… Сегодня утром прочла пост «У каждого из нас свой Бродский. Мой Бродский такой……..» - и далее пространно, какой он, Бродский.
Дальше шли размягчённые комменты. Люди эстетствовали, вспоминая СВОЕГО Бродского.
- Мой Бродский - стихотворение «Прощевайте, хохлы». Это всё перечеркнуло. Совдепию ничто не лечит. Даже гениальность. - написала коммент я и засекла время.
Часа два в комментах была тишина. Эстеты отходили от пощёчины.
… Про раків нічого не зрозуміла.
Подумала про рекламу чи знущання над тваринками - так, мені теж завжди жалко було кидати в окріп живих раків, а потім їсти їх…
мертвими…
такими червоними…
замученими…
поїдатєлями падалі…
такими смачними, зараза.
… раками нас годували на Карлівці.
Поїданням раків нас закликали та залякували, описуючи миску, яку вже приготували для нас зампотилу та кухар.

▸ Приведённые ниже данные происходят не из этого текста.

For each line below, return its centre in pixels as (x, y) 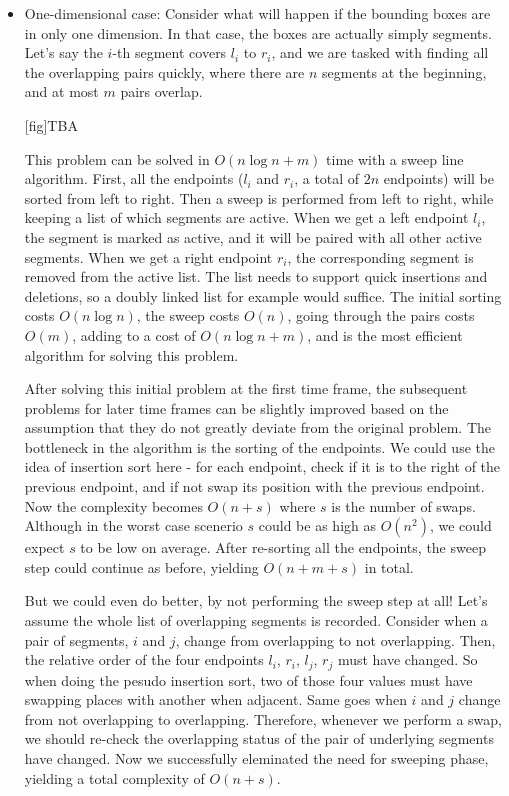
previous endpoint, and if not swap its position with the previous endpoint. (254, 486)
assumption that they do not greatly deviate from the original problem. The (258, 427)
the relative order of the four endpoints (144, 659)
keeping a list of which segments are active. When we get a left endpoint (246, 217)
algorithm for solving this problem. (131, 354)
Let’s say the (63, 52)
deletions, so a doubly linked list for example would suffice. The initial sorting (263, 295)
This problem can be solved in (117, 158)
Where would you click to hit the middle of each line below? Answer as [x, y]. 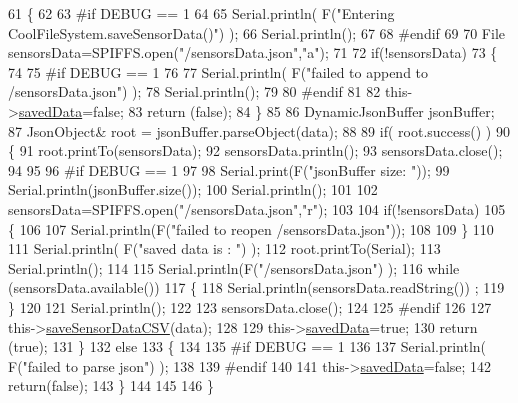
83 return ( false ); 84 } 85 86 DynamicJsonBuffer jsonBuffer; [311, 110]
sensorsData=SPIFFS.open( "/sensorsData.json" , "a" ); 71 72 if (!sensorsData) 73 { [253, 52]
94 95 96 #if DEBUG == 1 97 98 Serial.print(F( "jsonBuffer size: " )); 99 [229, 169]
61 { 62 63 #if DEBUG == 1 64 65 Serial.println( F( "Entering [201, 13]
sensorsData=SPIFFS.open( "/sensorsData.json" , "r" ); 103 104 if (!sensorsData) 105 [257, 208]
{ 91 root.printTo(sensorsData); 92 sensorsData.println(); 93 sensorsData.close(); [255, 150]
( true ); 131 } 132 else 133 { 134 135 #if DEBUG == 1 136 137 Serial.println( [247, 346]
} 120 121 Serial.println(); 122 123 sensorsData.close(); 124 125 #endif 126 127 [250, 306]
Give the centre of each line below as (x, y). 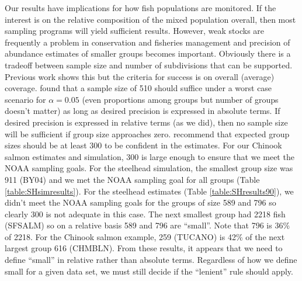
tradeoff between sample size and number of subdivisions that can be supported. (149, 65)
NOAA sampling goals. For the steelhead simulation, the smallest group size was (149, 168)
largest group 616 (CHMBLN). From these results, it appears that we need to (144, 248)
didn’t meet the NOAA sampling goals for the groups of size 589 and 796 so (140, 202)
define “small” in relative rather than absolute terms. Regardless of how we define (151, 260)
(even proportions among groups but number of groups (180, 99)
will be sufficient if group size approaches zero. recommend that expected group (147, 133)
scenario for (25, 99)
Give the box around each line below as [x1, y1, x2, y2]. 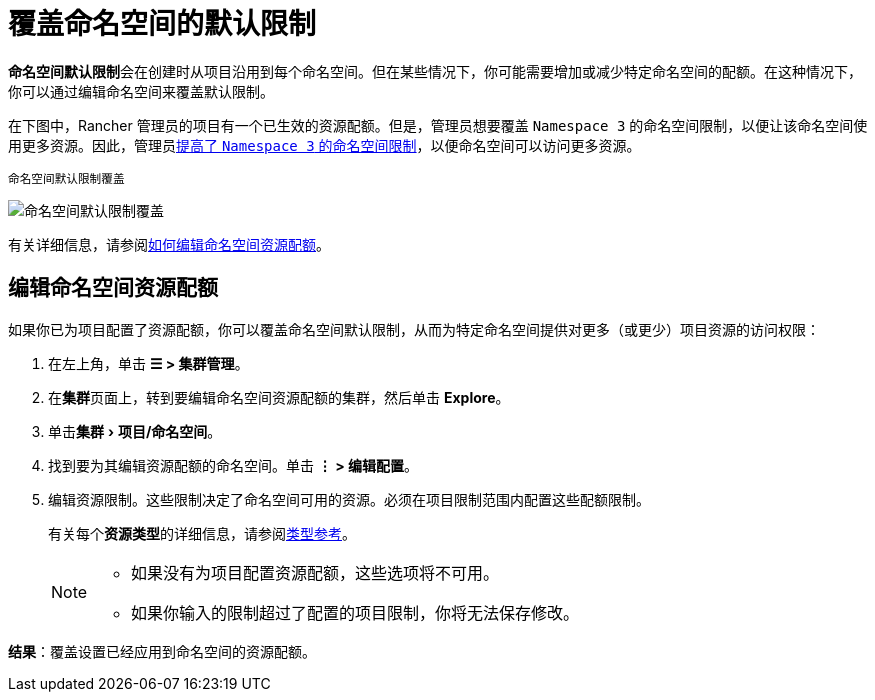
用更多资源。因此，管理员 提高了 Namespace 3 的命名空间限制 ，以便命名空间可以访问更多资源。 [8, 136, 641, 154]
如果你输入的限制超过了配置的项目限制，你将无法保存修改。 [131, 602, 580, 623]
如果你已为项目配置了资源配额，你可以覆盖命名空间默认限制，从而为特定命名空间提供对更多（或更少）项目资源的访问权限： [8, 320, 820, 338]
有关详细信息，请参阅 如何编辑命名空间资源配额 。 [8, 235, 330, 253]
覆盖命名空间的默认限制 [8, 7, 317, 41]
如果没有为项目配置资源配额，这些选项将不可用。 [131, 562, 500, 583]
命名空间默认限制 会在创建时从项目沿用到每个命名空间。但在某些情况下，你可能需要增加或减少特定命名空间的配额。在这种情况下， [8, 62, 862, 80]
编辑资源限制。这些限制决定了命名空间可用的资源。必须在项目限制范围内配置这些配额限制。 [48, 490, 650, 508]
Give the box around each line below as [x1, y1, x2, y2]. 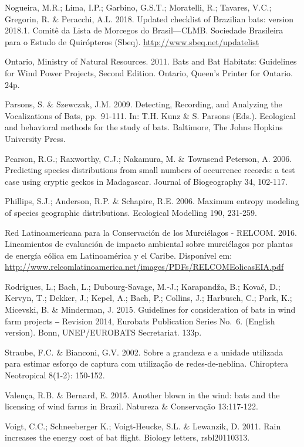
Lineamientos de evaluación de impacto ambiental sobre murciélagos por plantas [5, 238, 293, 250]
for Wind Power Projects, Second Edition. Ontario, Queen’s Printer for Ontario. [5, 66, 293, 79]
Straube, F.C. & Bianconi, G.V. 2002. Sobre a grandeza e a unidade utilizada [5, 346, 283, 358]
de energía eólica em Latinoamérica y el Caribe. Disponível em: [5, 249, 232, 261]
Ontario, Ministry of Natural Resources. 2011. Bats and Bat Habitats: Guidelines [5, 55, 297, 67]
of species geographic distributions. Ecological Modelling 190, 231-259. [5, 206, 257, 218]
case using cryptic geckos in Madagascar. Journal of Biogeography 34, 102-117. [5, 175, 288, 187]
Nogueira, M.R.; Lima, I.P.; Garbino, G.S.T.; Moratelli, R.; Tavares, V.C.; [5, 1, 272, 13]
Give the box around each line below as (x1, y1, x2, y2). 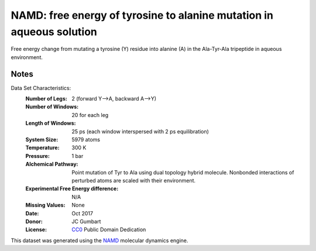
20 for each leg (71, 111, 109, 118)
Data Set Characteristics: (11, 84, 71, 91)
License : (25, 226, 47, 233)
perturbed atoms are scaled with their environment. (71, 177, 196, 184)
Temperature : (25, 144, 60, 152)
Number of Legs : (25, 95, 67, 102)
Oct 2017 (71, 209, 94, 216)
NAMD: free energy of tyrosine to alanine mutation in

А ми вже знали тих кухарів, ми вже їли там колись картоплю.
Просто
картоплю з куркою, але після того нас заносили в машину, і ми, хекаючи та крадькома розстібаючи гудзики на джинсах, осоловівшими їхали далі…

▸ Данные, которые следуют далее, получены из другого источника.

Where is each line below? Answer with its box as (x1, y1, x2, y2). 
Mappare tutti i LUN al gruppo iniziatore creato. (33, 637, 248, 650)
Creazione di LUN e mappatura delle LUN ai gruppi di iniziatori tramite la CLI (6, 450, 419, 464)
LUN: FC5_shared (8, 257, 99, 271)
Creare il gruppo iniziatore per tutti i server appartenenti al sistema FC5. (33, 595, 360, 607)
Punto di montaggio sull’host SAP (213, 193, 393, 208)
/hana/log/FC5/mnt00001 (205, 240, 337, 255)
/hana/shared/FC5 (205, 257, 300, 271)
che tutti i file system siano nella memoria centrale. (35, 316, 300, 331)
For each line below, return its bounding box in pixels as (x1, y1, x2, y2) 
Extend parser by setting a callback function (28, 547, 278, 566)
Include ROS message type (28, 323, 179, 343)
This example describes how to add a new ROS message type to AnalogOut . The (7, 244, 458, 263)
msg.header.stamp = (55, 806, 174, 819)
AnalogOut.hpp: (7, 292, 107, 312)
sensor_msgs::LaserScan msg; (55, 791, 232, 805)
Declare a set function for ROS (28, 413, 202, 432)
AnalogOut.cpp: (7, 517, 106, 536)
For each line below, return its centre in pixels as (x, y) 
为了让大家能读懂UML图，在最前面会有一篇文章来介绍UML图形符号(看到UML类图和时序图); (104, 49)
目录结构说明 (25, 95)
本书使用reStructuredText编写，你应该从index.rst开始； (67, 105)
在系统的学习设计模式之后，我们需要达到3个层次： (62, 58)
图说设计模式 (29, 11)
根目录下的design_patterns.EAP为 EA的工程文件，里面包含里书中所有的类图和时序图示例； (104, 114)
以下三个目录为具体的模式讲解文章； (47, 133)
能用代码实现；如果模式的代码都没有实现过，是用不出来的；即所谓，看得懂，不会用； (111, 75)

Про раків нічого не зрозуміла, та й чорт з ними, ще один мем пропустила - чи мало я їх пропустила за три роки начебто в мережі, але усе поруч, одним оком, одним вухом, а то й чвертю.
А так - усе на війні, все на війні…
… миска была знатной. Практически миской для мытья ног выглядела она, если мыть ноги одновременно целому отделению, а то и взводу - но повар категорически отрицал наше подозрение и клялся, что это обычная миска для салата. Салат для целой роты - оправдания были приняты. Подозрения были отвергнуты, тем более, что повар выглядел абсолютно опрятно, максимально приближённо к стерильности, возможной и приемлемой в этом расположении, рядом с разбитой заправкой, которую мы про себя называли: «Я те покажу, почём дизель на Карловке!»

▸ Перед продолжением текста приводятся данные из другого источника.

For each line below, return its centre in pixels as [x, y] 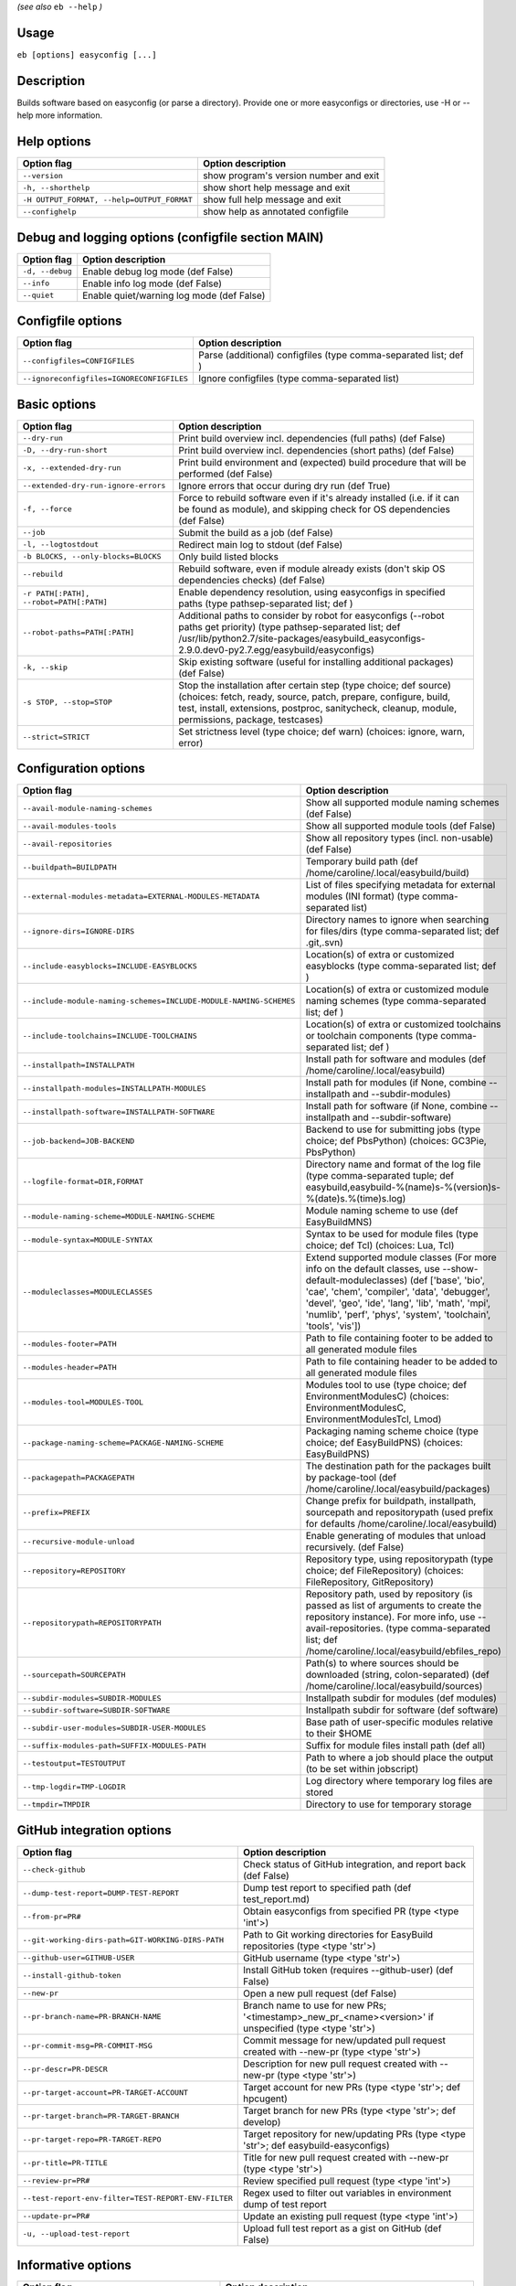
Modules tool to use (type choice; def [386, 1385]
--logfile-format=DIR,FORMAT [83, 1181]
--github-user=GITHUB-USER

Дизеля на Карловской заправке не водилось года эдак с четырнадцатого, повар просил у нас уже третью форму-подменку во славу стерильности и встречал нас с полотенцем через руку, прикрывая путь к еде собой, обширным задом и спиной держа подступы, указуя вначале пухлой и чистой ладонью в сторону умывальника.
И мы покорно шли мыть руки, а уже затем садились за стол.
Обычно за стол нас усадить можно редко. У нас, понимаете, график. И еда в этот график иногда не помещается.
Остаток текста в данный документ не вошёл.